Scribble at 2024-11-12 08:43:18 Last modified: unmodified
かつてアマゾンでも採用されていた、パスワードの先頭の8文字だけしか認証処理では意味を為さないという酷いハッシュ関数があり、これを知らずに「セキュリティ対策」として使っていた人々は、要するにペナルティの仕組みもしらずに特定の行動を忌避する猿と同じだというわけである。
僕は、企業の情報セキュリティや個人情報保護のマネジメントを預かる Chief Privacy Officer として、こうした security theatre というか馬鹿げた「管理策(controls)」は仕事の邪魔になるだけだから、これまで ISMS だろうとプライバシーマークだろうと、規格に対応しつつ社内規程から続々と放り出してきた実績がある。その代表が、例の「パスワードの定期的な変更」だ。弊社では、実験的に何年かパソコンのパスワードを半年おきに変更してもらったことはあるが、すぐに無駄だと分かった。こちらからパスワードを決めて設定させない限り、何度か本人に変更させていると、どういうルールを作っていても "gundam2008" だの "090909" だのと馬鹿げたパスワードに変更するやつがいる・・・というか、殆どの社員がそんなパスワードになっていた(これは SkySea で社員の端末を監視していた頃の殆ど唯一のメリットだった)。

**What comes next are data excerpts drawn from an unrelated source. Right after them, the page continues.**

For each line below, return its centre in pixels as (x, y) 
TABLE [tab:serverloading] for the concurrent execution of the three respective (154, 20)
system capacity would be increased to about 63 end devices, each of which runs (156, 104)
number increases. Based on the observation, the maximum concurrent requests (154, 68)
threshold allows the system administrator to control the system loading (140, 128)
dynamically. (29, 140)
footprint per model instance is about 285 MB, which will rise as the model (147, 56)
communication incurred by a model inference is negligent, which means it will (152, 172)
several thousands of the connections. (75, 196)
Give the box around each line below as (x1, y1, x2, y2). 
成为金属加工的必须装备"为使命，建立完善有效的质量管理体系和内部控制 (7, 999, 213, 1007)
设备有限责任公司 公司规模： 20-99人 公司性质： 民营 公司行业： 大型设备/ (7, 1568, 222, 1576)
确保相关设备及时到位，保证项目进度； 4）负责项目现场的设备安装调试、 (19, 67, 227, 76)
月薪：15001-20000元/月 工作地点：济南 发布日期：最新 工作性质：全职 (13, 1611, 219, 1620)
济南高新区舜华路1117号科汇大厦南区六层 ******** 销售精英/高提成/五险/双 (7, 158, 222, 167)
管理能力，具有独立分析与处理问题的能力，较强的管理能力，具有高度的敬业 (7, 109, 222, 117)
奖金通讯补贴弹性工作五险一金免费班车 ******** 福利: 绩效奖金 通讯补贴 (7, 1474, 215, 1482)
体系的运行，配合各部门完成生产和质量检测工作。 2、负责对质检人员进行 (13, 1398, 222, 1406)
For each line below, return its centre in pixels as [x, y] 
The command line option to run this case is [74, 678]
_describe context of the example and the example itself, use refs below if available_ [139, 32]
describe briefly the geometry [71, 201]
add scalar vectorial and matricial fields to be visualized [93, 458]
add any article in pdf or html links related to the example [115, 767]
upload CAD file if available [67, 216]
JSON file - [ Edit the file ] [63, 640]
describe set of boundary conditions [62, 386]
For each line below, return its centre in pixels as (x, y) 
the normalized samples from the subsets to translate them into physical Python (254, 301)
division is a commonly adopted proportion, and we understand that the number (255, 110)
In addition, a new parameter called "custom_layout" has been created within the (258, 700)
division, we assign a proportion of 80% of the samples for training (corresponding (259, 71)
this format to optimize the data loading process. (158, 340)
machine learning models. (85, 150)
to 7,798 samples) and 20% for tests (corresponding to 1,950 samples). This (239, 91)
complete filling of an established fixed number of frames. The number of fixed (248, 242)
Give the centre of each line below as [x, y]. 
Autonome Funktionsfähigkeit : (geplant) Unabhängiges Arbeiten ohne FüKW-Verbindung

なので、JIS Q 27002 のような管理策の「ごった煮」みたいなものの有効性について、一つ一つの企業なり現場で検討する必要があるのは言うまでもない。だが、われわれがバナナと脚立を闇雲に怖がる猿のようになっている理由の一つは、何も無知だけではなく、はっきり言えば情報セキュリティの実務家による啓発なり批評が圧倒的に不足していることにもよると思っている。ここでは何度も言っているが、この国には「情報セキュリティ大学院大学」という伏魔殿のような大学があって、情報セキュリティに関する公益性のある情報を全く公表もしないし、出版物としてすら発表もしない。いったい何をやっているのか、まるで分からない機関がある。なのに、ここの教員や出身者は自動的に政府の特別委員会に入ったり、卒業生が次々と都内の巨大 IT ゼネコンやコンサル企業へと入っていく。要するに、われわれの知らないところに特別な「セキュリティ人脈」というのがあって、そのグループの中でだけ予算や人事を制御し、果ては法令や業界規範や産業規格の制定にまで影響を及ぼしている。まだ学術研究では大きな影響力をもっていないだけマシというものだが、こういう素性の分からない連中が我が国で情報セキュリティに関わるルールを勝手に決めたり変更しているという事実がある。

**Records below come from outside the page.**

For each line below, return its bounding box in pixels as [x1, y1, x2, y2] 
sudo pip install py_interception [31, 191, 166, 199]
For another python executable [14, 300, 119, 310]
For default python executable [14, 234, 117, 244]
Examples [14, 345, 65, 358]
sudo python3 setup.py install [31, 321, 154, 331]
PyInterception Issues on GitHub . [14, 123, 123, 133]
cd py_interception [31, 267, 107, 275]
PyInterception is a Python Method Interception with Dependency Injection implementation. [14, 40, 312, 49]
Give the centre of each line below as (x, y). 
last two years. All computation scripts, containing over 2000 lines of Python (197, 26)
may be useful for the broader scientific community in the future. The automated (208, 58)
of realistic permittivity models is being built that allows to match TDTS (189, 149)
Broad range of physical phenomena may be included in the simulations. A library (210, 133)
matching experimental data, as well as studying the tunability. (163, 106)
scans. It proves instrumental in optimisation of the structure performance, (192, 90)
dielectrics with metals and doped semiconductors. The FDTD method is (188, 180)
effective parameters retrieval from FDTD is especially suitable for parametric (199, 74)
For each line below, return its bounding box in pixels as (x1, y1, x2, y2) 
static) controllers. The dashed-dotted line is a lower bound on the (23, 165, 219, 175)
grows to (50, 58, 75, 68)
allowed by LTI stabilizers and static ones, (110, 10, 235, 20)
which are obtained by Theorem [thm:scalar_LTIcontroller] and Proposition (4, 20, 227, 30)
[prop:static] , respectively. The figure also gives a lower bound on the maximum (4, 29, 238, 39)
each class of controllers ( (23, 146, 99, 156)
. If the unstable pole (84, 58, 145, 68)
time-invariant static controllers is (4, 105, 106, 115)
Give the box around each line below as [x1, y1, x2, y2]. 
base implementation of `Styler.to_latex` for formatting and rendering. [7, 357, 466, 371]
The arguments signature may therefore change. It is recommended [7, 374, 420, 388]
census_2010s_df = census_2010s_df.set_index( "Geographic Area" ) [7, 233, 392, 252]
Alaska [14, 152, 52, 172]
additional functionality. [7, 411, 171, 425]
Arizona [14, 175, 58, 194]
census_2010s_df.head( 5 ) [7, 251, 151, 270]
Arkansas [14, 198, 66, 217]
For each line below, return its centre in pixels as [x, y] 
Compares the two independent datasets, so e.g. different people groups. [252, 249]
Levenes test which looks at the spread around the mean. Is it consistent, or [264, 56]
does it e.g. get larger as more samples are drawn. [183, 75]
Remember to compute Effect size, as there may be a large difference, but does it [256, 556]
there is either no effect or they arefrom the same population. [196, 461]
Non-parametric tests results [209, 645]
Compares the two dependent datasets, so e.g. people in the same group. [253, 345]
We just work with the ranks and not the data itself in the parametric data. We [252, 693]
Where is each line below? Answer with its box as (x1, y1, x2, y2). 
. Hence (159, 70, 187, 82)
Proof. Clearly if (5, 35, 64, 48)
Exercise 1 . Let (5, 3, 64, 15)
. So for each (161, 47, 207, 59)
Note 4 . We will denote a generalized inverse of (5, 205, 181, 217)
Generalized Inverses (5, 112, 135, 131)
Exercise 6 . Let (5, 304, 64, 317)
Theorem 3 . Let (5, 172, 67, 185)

つまり、知らないもなにも、こうした専門家が情報を開示したり、既存の管理策を批評したり評価して公に意見を述べない限り、我々が猿であるしかないのは当然なのだ。それが、上のような喩え話だけで話を済ませてしまうと、寧ろプロフェッショナルには猿に仕組みを分からせる社会的な責任があるという点が抜け落ちてしまう。お前たち情報セキュリティの専門家は、ただたんに猿を笑っている資格などないぞ、ということだ。